Health insurance covers 107 hard-to-treat diseases

February 19, 2023 - 17:56

TEHRAN – A total of 107 hard-to-treat diseases are currently under health insurance coverage, Mohammad-Mehdi Nasehi, the managing director of Iran Health Insurance Organization, has said.

He made the remarks in a meeting with Ahmed al-Mandhari, the World Health Organization director for Eastern Mediterranean Region, IRNA reported.

Some 20 million people in villages across the country are covered by the Health Insurance Fund and the government pays most of the treatment costs, Nasehi added.

A total of 250 trillion rials (around $600 million) has been proposed in the budget bill for the current Iranian calendar year (ending March 20) to support and treat patients with hard-to-treat diseases.

Rare diseases

According to the statistics published in 2019, the number of rare diseases identified in Iran has reached 332 types of diseases and about 4,750 people are covered by the Rare Diseases Foundation of Iran.

Out of a thousand population, 2 people get a rare disease, while the prevalence can be curbed by changing people’s culture, screening, identifying, preventing births, and raising awareness.

According to WHO, rare diseases are often serious, chronic, and life-threatening.
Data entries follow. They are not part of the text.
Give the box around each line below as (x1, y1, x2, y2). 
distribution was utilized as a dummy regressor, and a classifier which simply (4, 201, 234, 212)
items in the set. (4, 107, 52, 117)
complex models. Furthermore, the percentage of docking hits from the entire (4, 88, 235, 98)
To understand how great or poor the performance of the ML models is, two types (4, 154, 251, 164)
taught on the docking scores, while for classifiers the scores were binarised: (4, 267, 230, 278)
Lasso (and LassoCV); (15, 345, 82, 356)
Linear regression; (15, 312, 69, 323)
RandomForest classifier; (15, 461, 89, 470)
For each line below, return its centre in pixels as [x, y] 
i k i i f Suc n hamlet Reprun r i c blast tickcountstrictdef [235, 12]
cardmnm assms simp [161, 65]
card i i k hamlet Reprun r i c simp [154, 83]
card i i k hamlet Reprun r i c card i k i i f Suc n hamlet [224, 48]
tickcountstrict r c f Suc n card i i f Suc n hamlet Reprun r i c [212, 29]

The European Union (EU) definition of a rare disease is one that affects fewer than 5 in 10,000 people. At present, more than 6000 rare diseases are known; around 80 percent of them are genetic disorders and half of them occur during childhood.

Grouped together, rare diseases affect 6–8 percent (or about 30 million people) out of the 508 million population of EU countries. This roughly equals the estimated prevalence of diabetes in the World Health Organization European Region, which in 2013 was 6.8 percent of 658.7 million adults in the 20 to 79-year age group.
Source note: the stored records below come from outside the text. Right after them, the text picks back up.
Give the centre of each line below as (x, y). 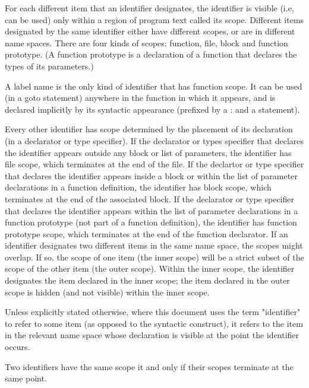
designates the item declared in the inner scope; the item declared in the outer (147, 280)
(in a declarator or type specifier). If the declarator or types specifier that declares (154, 140)
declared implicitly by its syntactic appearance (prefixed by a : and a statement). (152, 109)
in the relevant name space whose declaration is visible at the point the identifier (152, 335)
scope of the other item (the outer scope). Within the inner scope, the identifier (150, 268)
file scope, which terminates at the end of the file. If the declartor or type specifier (154, 164)
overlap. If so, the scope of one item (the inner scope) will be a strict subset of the (154, 257)
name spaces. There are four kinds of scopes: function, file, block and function (146, 42)

Rare diseases are associated with a high psychological burden for the patient but they can also have a major impact on a patient’s family. In addition to the health burden on patients, few of these diseases have effective drug treatment available.

The National Document on Rare Diseases has been approved in December 2020, with the aim of preventing the birth of infants with rare diseases and therapeutic problems.

Patients with rare diseases launched and signed a petition calling for drawing up a national document on rare diseases on the occasion of Rare Disease Day, February 28, 2019.

The main vision of this document is to prevent the birth of infants with rare diseases and to solve the medical and therapeutic problems of rare patients in the country.

Improving health indices

All the indicators of health and treatment have made significant progress after the Islamic Revolution, and now Iran is one of the leading countries in this field, the deputy health minister has said.

Health is one of the areas that got a good jump after the Islamic Revolution, ISNA quoted Saeed Karimi as saying.

It should be noted that in the early years of the Revolution, even for a cataract, which is a routine ophthalmic operation, the patient was sent abroad, but now patients from abroad come to Iran for the most advanced surgeries, he highlighted.

“At the beginning of the Revolution, there were just 56,000 hospital beds, but now we have 156,000 hospital beds,” he noted.

Meanwhile, there were just seven thousand specialists, but now there are 70 thousand specialists and sub-specialists in the country, he added.

Therefore, the health indicators after the victory of the Islamic Revolution cannot be compared with the conditions before the Revolution, Karimi said, adding that although 40 years have passed, many countries have not found such a leap in their healthcare.

Iran has one of the strongest health systems in the region and this opportunity should be used optimally in the field of health diplomacy, Health Minister Bahram Einoullahi has said.